(Stored records)

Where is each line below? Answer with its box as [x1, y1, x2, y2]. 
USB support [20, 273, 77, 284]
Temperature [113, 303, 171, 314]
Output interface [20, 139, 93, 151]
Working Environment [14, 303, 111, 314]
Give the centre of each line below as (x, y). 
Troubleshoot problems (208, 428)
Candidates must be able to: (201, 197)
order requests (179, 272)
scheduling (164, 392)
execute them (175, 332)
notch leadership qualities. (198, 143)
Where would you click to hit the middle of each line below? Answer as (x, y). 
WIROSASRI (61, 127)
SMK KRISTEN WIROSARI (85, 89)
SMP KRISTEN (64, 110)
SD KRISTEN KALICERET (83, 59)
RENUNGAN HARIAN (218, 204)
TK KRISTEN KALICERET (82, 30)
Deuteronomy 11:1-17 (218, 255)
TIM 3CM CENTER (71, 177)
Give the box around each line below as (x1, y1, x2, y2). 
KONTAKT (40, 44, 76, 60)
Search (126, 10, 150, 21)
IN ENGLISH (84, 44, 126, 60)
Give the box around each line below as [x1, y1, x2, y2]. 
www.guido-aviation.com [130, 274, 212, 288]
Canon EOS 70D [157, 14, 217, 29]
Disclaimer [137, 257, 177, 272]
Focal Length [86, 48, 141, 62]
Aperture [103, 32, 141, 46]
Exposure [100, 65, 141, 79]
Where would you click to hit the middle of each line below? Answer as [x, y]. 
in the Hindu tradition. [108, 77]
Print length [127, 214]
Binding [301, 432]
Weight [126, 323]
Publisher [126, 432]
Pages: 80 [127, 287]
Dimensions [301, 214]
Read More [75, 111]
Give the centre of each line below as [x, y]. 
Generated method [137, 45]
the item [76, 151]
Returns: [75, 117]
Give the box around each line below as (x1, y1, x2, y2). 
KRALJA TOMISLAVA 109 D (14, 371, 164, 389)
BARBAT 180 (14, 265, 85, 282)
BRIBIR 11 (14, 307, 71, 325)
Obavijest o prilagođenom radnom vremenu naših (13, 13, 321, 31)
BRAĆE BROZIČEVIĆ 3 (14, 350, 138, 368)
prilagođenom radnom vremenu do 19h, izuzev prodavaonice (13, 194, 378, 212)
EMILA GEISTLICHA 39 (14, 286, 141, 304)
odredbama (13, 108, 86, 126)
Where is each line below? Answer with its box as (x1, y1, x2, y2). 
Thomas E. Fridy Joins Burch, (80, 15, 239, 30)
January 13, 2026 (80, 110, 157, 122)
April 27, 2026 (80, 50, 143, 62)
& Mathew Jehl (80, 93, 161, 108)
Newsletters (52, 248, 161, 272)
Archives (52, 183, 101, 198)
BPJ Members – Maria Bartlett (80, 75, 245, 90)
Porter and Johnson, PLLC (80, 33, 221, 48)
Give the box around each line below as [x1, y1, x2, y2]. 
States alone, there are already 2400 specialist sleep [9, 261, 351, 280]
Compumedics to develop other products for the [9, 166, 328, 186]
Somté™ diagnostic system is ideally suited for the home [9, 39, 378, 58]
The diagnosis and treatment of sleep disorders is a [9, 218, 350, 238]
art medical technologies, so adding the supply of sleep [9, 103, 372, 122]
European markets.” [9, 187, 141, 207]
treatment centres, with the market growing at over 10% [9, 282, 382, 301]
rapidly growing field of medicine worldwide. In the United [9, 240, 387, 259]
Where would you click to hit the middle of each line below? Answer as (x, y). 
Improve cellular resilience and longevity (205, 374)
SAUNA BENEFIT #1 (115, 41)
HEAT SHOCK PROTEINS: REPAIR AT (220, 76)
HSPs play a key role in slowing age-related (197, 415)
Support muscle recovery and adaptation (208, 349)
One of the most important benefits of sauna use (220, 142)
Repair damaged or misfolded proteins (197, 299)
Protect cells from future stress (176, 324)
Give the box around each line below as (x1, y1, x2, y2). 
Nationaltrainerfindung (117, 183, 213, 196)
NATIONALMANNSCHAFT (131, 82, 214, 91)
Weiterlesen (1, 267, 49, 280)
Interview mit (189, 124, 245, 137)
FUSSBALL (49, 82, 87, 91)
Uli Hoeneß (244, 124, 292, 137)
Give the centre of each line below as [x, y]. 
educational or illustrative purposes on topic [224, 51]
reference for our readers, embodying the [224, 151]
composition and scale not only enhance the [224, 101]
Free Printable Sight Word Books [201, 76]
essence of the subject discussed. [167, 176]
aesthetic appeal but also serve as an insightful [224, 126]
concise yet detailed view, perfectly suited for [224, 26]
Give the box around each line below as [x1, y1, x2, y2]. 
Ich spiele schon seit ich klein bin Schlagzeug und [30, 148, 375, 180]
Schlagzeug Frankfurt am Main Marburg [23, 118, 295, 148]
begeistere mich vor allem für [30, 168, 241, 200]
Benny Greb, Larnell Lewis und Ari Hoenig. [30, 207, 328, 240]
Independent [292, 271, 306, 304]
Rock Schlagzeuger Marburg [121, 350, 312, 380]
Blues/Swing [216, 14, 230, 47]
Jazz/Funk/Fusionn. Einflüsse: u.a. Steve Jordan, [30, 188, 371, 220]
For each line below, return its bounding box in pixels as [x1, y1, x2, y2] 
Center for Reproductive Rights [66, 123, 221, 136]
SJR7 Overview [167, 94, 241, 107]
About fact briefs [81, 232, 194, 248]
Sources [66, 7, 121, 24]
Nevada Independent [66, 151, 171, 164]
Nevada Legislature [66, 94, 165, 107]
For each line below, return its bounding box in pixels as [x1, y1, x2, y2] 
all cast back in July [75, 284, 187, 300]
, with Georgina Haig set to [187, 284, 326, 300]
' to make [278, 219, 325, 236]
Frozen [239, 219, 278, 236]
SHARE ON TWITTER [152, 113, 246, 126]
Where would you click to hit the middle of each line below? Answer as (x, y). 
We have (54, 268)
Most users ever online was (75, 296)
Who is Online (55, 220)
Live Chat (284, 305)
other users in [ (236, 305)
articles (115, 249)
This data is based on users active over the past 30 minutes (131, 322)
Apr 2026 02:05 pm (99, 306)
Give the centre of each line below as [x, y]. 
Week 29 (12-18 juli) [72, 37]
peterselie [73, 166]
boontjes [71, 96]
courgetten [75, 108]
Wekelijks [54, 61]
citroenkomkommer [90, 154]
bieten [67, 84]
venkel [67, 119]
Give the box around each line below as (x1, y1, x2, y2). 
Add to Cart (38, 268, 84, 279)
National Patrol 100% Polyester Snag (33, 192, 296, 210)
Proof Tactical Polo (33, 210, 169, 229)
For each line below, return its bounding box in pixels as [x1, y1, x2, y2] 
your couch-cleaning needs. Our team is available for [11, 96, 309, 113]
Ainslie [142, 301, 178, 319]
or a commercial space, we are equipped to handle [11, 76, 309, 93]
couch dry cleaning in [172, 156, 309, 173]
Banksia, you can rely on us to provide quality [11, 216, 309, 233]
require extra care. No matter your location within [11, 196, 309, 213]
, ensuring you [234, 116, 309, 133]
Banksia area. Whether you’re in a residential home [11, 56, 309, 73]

Aim of the task: Extract every record and return it verbatim.

Result for this task:
Where is each line below? Answer with its box as [x1, y1, x2, y2]. 
USB support [20, 273, 77, 284]
Temperature [113, 303, 171, 314]
Output interface [20, 139, 93, 151]
Working Environment [14, 303, 111, 314]
Give the centre of each line below as (x, y). 
Troubleshoot problems (208, 428)
Candidates must be able to: (201, 197)
order requests (179, 272)
scheduling (164, 392)
execute them (175, 332)
notch leadership qualities. (198, 143)
Where would you click to hit the middle of each line below? Answer as (x, y). 
WIROSASRI (61, 127)
SMK KRISTEN WIROSARI (85, 89)
SMP KRISTEN (64, 110)
SD KRISTEN KALICERET (83, 59)
RENUNGAN HARIAN (218, 204)
TK KRISTEN KALICERET (82, 30)
Deuteronomy 11:1-17 (218, 255)
TIM 3CM CENTER (71, 177)
Give the box around each line below as (x1, y1, x2, y2). 
KONTAKT (40, 44, 76, 60)
Search (126, 10, 150, 21)
IN ENGLISH (84, 44, 126, 60)
Give the box around each line below as [x1, y1, x2, y2]. 
www.guido-aviation.com [130, 274, 212, 288]
Canon EOS 70D [157, 14, 217, 29]
Disclaimer [137, 257, 177, 272]
Focal Length [86, 48, 141, 62]
Aperture [103, 32, 141, 46]
Exposure [100, 65, 141, 79]
Where would you click to hit the middle of each line below? Answer as [x, y]. 
in the Hindu tradition. [108, 77]
Print length [127, 214]
Binding [301, 432]
Weight [126, 323]
Publisher [126, 432]
Pages: 80 [127, 287]
Dimensions [301, 214]
Read More [75, 111]
Give the centre of each line below as [x, y]. 
Generated method [137, 45]
the item [76, 151]
Returns: [75, 117]
Give the box around each line below as (x1, y1, x2, y2). 
KRALJA TOMISLAVA 109 D (14, 371, 164, 389)
BARBAT 180 (14, 265, 85, 282)
BRIBIR 11 (14, 307, 71, 325)
Obavijest o prilagođenom radnom vremenu naših (13, 13, 321, 31)
BRAĆE BROZIČEVIĆ 3 (14, 350, 138, 368)
prilagođenom radnom vremenu do 19h, izuzev prodavaonice (13, 194, 378, 212)
EMILA GEISTLICHA 39 (14, 286, 141, 304)
odredbama (13, 108, 86, 126)
Where is each line below? Answer with its box as (x1, y1, x2, y2). 
Thomas E. Fridy Joins Burch, (80, 15, 239, 30)
January 13, 2026 (80, 110, 157, 122)
April 27, 2026 (80, 50, 143, 62)
& Mathew Jehl (80, 93, 161, 108)
Newsletters (52, 248, 161, 272)
Archives (52, 183, 101, 198)
BPJ Members – Maria Bartlett (80, 75, 245, 90)
Porter and Johnson, PLLC (80, 33, 221, 48)
Give the box around each line below as [x1, y1, x2, y2]. 
States alone, there are already 2400 specialist sleep [9, 261, 351, 280]
Compumedics to develop other products for the [9, 166, 328, 186]
Somté™ diagnostic system is ideally suited for the home [9, 39, 378, 58]
The diagnosis and treatment of sleep disorders is a [9, 218, 350, 238]
art medical technologies, so adding the supply of sleep [9, 103, 372, 122]
European markets.” [9, 187, 141, 207]
treatment centres, with the market growing at over 10% [9, 282, 382, 301]
rapidly growing field of medicine worldwide. In the United [9, 240, 387, 259]
Where would you click to hit the middle of each line below? Answer as (x, y). 
Improve cellular resilience and longevity (205, 374)
SAUNA BENEFIT #1 (115, 41)
HEAT SHOCK PROTEINS: REPAIR AT (220, 76)
HSPs play a key role in slowing age-related (197, 415)
Support muscle recovery and adaptation (208, 349)
One of the most important benefits of sauna use (220, 142)
Repair damaged or misfolded proteins (197, 299)
Protect cells from future stress (176, 324)
Give the box around each line below as (x1, y1, x2, y2). 
Nationaltrainerfindung (117, 183, 213, 196)
NATIONALMANNSCHAFT (131, 82, 214, 91)
Weiterlesen (1, 267, 49, 280)
Interview mit (189, 124, 245, 137)
FUSSBALL (49, 82, 87, 91)
Uli Hoeneß (244, 124, 292, 137)
Give the centre of each line below as [x, y]. 
educational or illustrative purposes on topic [224, 51]
reference for our readers, embodying the [224, 151]
composition and scale not only enhance the [224, 101]
Free Printable Sight Word Books [201, 76]
essence of the subject discussed. [167, 176]
aesthetic appeal but also serve as an insightful [224, 126]
concise yet detailed view, perfectly suited for [224, 26]
Give the box around each line below as [x1, y1, x2, y2]. 
Ich spiele schon seit ich klein bin Schlagzeug und [30, 148, 375, 180]
Schlagzeug Frankfurt am Main Marburg [23, 118, 295, 148]
begeistere mich vor allem für [30, 168, 241, 200]
Benny Greb, Larnell Lewis und Ari Hoenig. [30, 207, 328, 240]
Independent [292, 271, 306, 304]
Rock Schlagzeuger Marburg [121, 350, 312, 380]
Blues/Swing [216, 14, 230, 47]
Jazz/Funk/Fusionn. Einflüsse: u.a. Steve Jordan, [30, 188, 371, 220]
For each line below, return its bounding box in pixels as [x1, y1, x2, y2] 
Center for Reproductive Rights [66, 123, 221, 136]
SJR7 Overview [167, 94, 241, 107]
About fact briefs [81, 232, 194, 248]
Sources [66, 7, 121, 24]
Nevada Independent [66, 151, 171, 164]
Nevada Legislature [66, 94, 165, 107]
For each line below, return its bounding box in pixels as [x1, y1, x2, y2] 
all cast back in July [75, 284, 187, 300]
, with Georgina Haig set to [187, 284, 326, 300]
' to make [278, 219, 325, 236]
Frozen [239, 219, 278, 236]
SHARE ON TWITTER [152, 113, 246, 126]
Where would you click to hit the middle of each line below? Answer as (x, y). 
We have (54, 268)
Most users ever online was (75, 296)
Who is Online (55, 220)
Live Chat (284, 305)
other users in [ (236, 305)
articles (115, 249)
This data is based on users active over the past 30 minutes (131, 322)
Apr 2026 02:05 pm (99, 306)
Give the centre of each line below as [x, y]. 
Week 29 (12-18 juli) [72, 37]
peterselie [73, 166]
boontjes [71, 96]
courgetten [75, 108]
Wekelijks [54, 61]
citroenkomkommer [90, 154]
bieten [67, 84]
venkel [67, 119]
Give the box around each line below as (x1, y1, x2, y2). 
Add to Cart (38, 268, 84, 279)
National Patrol 100% Polyester Snag (33, 192, 296, 210)
Proof Tactical Polo (33, 210, 169, 229)
For each line below, return its bounding box in pixels as [x1, y1, x2, y2] 
your couch-cleaning needs. Our team is available for [11, 96, 309, 113]
Ainslie [142, 301, 178, 319]
or a commercial space, we are equipped to handle [11, 76, 309, 93]
couch dry cleaning in [172, 156, 309, 173]
Banksia, you can rely on us to provide quality [11, 216, 309, 233]
require extra care. No matter your location within [11, 196, 309, 213]
, ensuring you [234, 116, 309, 133]
Banksia area. Whether you’re in a residential home [11, 56, 309, 73]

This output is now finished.